Die Berufung ist jedoch sachlich unbegründet. Zu Recht hat das Sozialgericht Frankfurt am Main mit Urteil vom 28. Oktober 1994 den Bescheid vom 11. Januar 1993 in Gestalt des Widerspruchsbescheides vom 9. Juli 1993 aufgehoben, denn diese Verwaltungsentscheidungen sind rechtswidrig.
Die Rücknahme eines rechtswidrigen begünstigenden Verwaltungsaktes gemäß § 45 Abs. 1 SGB X unterliegt bestimmten Voraussetzungen und Einschränkungen (§ 45 Abs. 2–4 SGB X). Der Senat hat bereits in mehreren gleichgelagerten Fällen (vgl. u.a. Hessisches Landessozialgericht, Urteile vom 14. Dezember 1995 – L-5/V-1221/94 und L-5/V-345/95 –) entschieden, daß die Rücknahmebescheide rechtswidrig sind. Diese Urteile sind bereits in das Verfahren eingeführt. Der Senat nimmt vollinhaltlich hierauf Bezug.
Entscheidend ist hiernach, daß die Entscheidung der Bewilligung von Versorgungsleistungen allein in den Verantwortungsbereich der Versorgungsverwaltung fällt. Eine Doppelversorgung ist gemäß § 7 Abs. 2 BVG grundsätzlich ausgeschlossen. Das BSG hat in ständiger Rechtsprechung (BSG, Urteil vom 25. November 1976 – 8 RV 188/75; Urteile vom 20. Mai 1992 – 9a RV 11/91 und 9a RV 12/91 –, zuletzt Urteil vom 10. August 1993 – 9/9a RV 39/92 –) entschieden, daß Kriegsopfer, die von ihrem Heimatstaat Versorgungsleistungen erhalten, keinen weiteren Anspruch nach dem BVG haben. Unerheblich ist, ob und inwieweit die Geldleistung letztlich erbracht wird. Der Kläger ist als ziviles Kriegsopfer anerkannt.
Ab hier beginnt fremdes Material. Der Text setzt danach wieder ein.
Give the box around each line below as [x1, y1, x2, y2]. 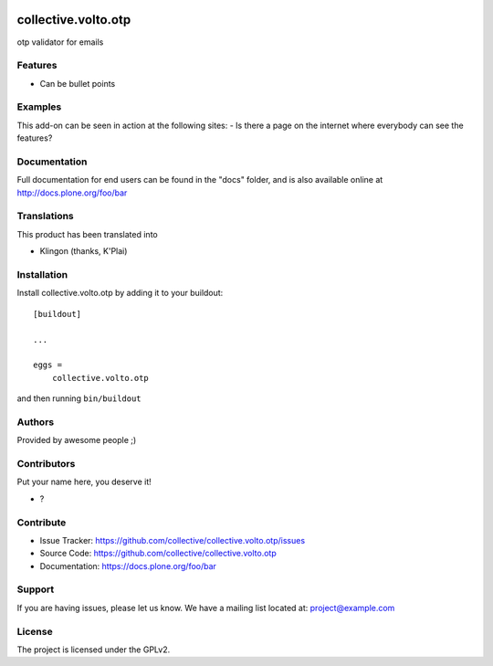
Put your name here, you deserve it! [16, 476, 152, 488]
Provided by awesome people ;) [16, 435, 137, 446]
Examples [16, 100, 62, 113]
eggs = [33, 360, 63, 370]
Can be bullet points [39, 78, 116, 89]
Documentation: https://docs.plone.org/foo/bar [39, 560, 216, 571]
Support [16, 583, 55, 596]
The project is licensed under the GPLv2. [16, 644, 171, 655]
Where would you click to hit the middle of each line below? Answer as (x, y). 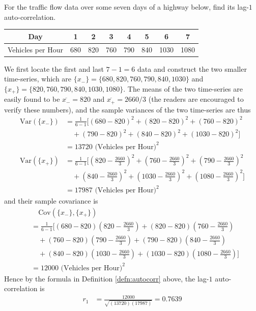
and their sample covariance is (51, 201)
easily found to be (32, 99)
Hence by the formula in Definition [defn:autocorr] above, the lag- (107, 278)
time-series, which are (38, 79)
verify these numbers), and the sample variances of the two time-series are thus (127, 109)
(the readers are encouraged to (196, 99)
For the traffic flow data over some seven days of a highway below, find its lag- (126, 7)
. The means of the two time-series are (183, 88)

Der ehemalige Teilstaat der früheren SFR Jugoslawien gewährte auch Versorgungsleistungen, Der selbständige Staat "Republik ” hat insoweit die früher geltenden Rechtsnormen auch übernommen; sie gelten – zum Teil modifiziert – grundsätzlich weiter.
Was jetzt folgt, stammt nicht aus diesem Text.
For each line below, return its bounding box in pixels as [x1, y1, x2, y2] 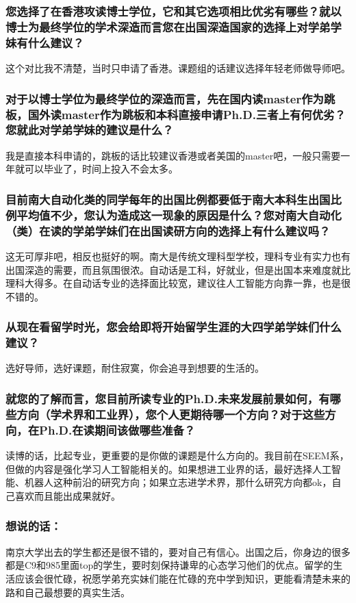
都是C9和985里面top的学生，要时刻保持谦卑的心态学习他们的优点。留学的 [5, 558, 333, 572]
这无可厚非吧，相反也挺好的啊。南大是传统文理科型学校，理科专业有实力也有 [5, 248, 351, 263]
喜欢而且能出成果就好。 [14, 488, 120, 502]
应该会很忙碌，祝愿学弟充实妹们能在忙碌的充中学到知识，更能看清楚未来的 [14, 571, 351, 585]
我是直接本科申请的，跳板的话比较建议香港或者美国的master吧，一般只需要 [5, 148, 341, 162]
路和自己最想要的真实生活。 [5, 585, 130, 599]
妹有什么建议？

Entscheidend ist auch im vorliegenden Fall, daß ein Ermessensfehler vorliegt, weshalb die angefochtenen Bescheide rechtswidrig sind (vgl. § 54 Abs. 2 Satz 2 SGG). Der Senat sieht im vorliegenden Fall keinen Regelfall, der jegliche Ermessenserwägung der Verwaltung verzichtbar macht. Vielmehr fehlt die notwendige pflichtgemäße Ermessensentscheidung, weil der Beklagte von dem ihm eingeräumten Ermessen nicht ordnungsgemäß Gebrauch gemacht hat, denn er hat keine individuelle Ermessensprüfung vorgenommen. Es liegt eine sogenannte Ermessensunterschreitung vor. Denn es wurden dieselben Formulierungen für eine Vielzahl von Fällen genutzt und damit die Verhältnisse nur pauschal berücksichtigt, aber nicht alle wesentlichen Umstände des Einzelfalles berücksichtigt. Auch im vorliegenden Fall waren weitere Umstände bekannt, jedenfalls hätten sie von dem Beklagten ermittelt werden müssen. Der Kläger selbst hat bereits vorgetragen, daß er als Blinder vermehrt auf fremde Hilfe angewiesen ist. Er erhalte nur eine Rente von ca. 30,00 DM. In der Erblindung selbst sieht der Senat, wie in vergleichbaren Fällen, eine besondere Betroffenheit. Die Umstände dieses Falles waren auch dazu geeignet, eine Ermessensentscheidung dahin zu treffen, die dem Kläger gewährte Versorgung ganz oder teilweise weiter zu zahlen, wobei auch die Möglichkeit des "Einfrierens” nach § 48 Abs. 3 SGB X bestanden hätte. Ganz unabhängig davon, ob eine solche Entscheidung hätte ergehen können und dürfen, hat der Beklagte auf jeden Fall schon deshalb ermessensmißbräuchlich gehandelt, weil er die Gesichtspunkte, die eine besondere Situation des Klägers hätten verdeutlichen können, weder ermittelt noch seiner Entscheidung zugrunde gelegt und auch nicht in der Begründung der Bescheide dargetan hat. Die Berufung war deshalb – wie bereits in vergleichbaren Fällen – zurückzuweisen.
Die Kostenentscheidung ergibt sich aus § 193 SGG.
Die Revision war zuzulassen, da das BSG in vergleichbaren Fällen auf die Nichtzulassungsbeschwerde des Beklagten die Revision bereits zugelassen hat.